Hedge funds overseeing more than $5 billion drew 70 percent of net capital raised by the industry in 2011, according to Chicago-based Hedge Fund Research. Though that's down from 80 percent in 2010, the largest firms are still the most able to absorb the large checks written by clients such as pension funds and sovereign-wealth funds.

"As institutions increase their allocation to hedge funds, the focus on established managers with longer track records, significant assets under management and robust infrastructure will continue," said William Smith, Morgan Stanley's European head of hedge fund capital introductions.

Corner Cafe, Starbucks

Barclays analysts say they're skeptical that investors will follow through on intentions to allocate more to small managers. The bank's poll surveyed 165 hedge-fund clients who had about $500 billion invested during last year's third quarter.
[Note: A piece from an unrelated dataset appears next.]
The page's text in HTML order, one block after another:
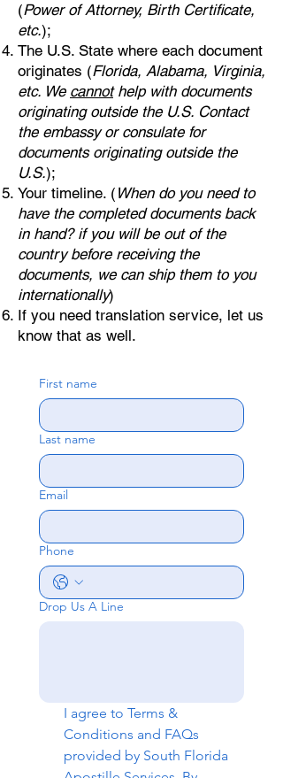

"It's more an indicator of desire for size diversification, rather than something that is necessarily going to translate into action," said Anurag Bhardwaj, Barclays Capital's head of strategic consulting. "If there is extreme market volatility and you don't know what is going to happen next, your instinctive reaction is to stick with the tried and tested."

Another risk of investing in hedge funds with less than $1 billion of assets is that they are more reliant on incentive fees generated from good performance to run their business and pay staff, Bhardwaj said. A stretch of losing years can force a small firm to shut down because it can't retain talent, he said.

Maraviglia concedes that's true.

"If you take a hit or something goes wrong, there's a bigger risk of blowing up," he said. "It's more likely for a small coffee shop down the road to go bust than Starbucks."